The Leave campaign promised that it would be very easy to leave yet continue to trade on similar terms with our former EU partners without obeying the rules or paying the 1% GDP contribution all member states pay. They said it would be very easy to negotiate new trade deals across the world (regardless of extra transport and environmental costs), but more than two years later we have managed a deal with the Faeroe Islands and stand to lose more than 60  trade  agreements we have as EU members. They said we would have £350million to spend on the NHS, which actually is currently under greater financial pressure than ever. The figure was not even a true reflection of our net contribution, once our rebate and all the money we get back from the EU are factored in, the latter having been invaluable to struggling areas like South Yorkshire. The extent of the integration across the EU of our major manufacturing industries was glossed over, and the leaders of the Leave campaign dismissed concerns that inward investment would move elsewhere to take advantage of the much larger single market of which we would no longer be a member. We are now getting announcements of job losses.

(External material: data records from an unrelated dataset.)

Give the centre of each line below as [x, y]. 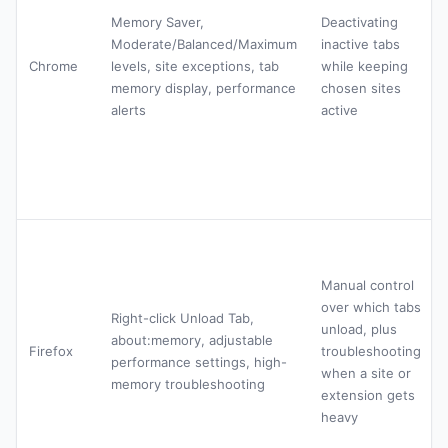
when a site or [366, 373]
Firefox [51, 351]
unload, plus [359, 329]
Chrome [53, 66]
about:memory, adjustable [192, 340]
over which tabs [371, 307]
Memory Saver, [157, 22]
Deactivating [359, 22]
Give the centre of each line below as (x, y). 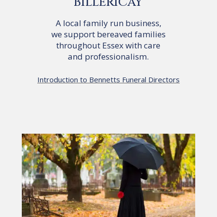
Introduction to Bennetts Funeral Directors (108, 79)
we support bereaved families (108, 34)
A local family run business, (108, 23)
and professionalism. (108, 56)
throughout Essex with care (108, 45)
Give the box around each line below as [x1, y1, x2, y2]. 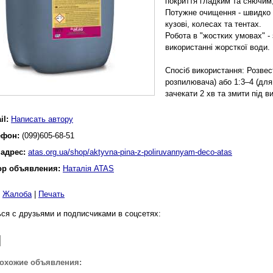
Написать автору [11, 115, 73, 124]
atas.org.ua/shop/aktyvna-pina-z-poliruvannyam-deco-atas [28, 147, 232, 157]
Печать [38, 190, 65, 199]
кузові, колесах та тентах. [165, 19, 261, 29]
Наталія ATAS [63, 164, 114, 173]
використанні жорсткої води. [165, 43, 270, 52]
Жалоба [2, 190, 32, 199]
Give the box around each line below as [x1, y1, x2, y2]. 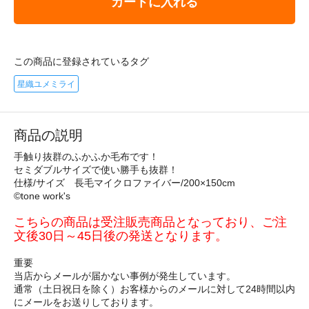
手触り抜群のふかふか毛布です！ [14, 150, 159, 162]
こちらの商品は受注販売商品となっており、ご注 [14, 215, 287, 229]
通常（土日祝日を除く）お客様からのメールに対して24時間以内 [14, 283, 295, 295]
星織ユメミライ [17, 79, 75, 89]
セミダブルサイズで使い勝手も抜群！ [14, 163, 178, 175]
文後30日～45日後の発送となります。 [14, 228, 228, 243]
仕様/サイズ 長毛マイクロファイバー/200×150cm [14, 177, 235, 188]
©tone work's [14, 190, 70, 201]
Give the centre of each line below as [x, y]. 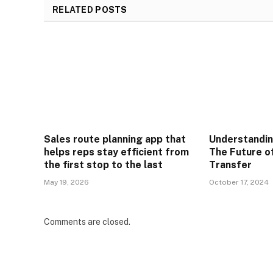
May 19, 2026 [66, 183]
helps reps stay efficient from [116, 152]
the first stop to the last [103, 165]
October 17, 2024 [239, 183]
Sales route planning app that [115, 140]
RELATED [74, 10]
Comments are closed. [87, 222]
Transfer [231, 165]
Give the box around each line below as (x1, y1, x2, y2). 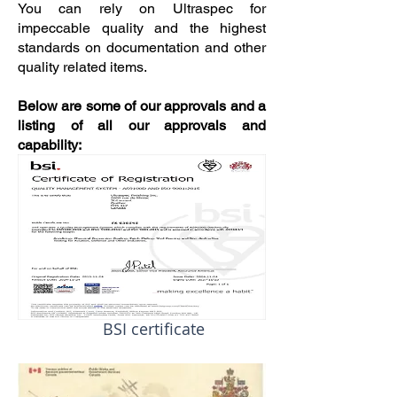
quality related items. (18, 58, 147, 75)
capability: (18, 136, 82, 153)
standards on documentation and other (18, 39, 266, 56)
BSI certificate (102, 318, 205, 339)
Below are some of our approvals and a (18, 97, 266, 114)
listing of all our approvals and (18, 117, 266, 134)
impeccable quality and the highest (18, 19, 266, 36)
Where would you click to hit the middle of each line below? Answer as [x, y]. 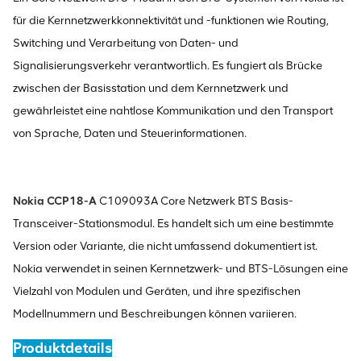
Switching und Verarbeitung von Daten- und [126, 43]
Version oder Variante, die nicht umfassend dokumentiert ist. [165, 246]
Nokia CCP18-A [55, 201]
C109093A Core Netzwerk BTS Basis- [195, 201]
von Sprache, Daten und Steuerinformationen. [130, 133]
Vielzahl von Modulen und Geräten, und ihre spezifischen [157, 291]
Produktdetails [62, 348]
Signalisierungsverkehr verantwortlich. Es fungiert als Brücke [168, 65]
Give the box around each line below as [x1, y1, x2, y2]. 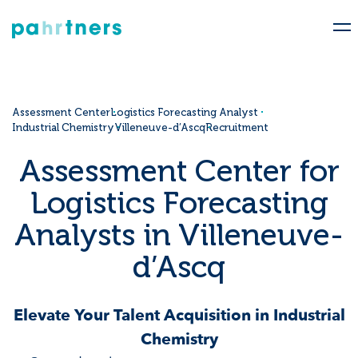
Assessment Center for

Their campaign was funded by very rich men whose concern is a fear of possible EU constraints put on them to make them pay their taxes in the EU country where they should be paying; it certainly is not the well-being of workers whose rights are enshrined in European law. A question mark still hangs over the legality of their campaign in terms of declaring their true expenses.

Nearly three years later, longer than the two years after the previous general election that Mrs May called a second general election, people have far more idea of the reality of leaving the EU and all the many agreements affecting our daily lives, such as shortages of medicines and the daily arrival and departure of fresh food, to say nothing of the potential disruption to the Good Friday Agreement. Asking people to confirm their previous vote, or reconsider and decide it makes more sense to remain seems to me to be a sensible democratic way forward, given that Parliament seems unable to reach a decision.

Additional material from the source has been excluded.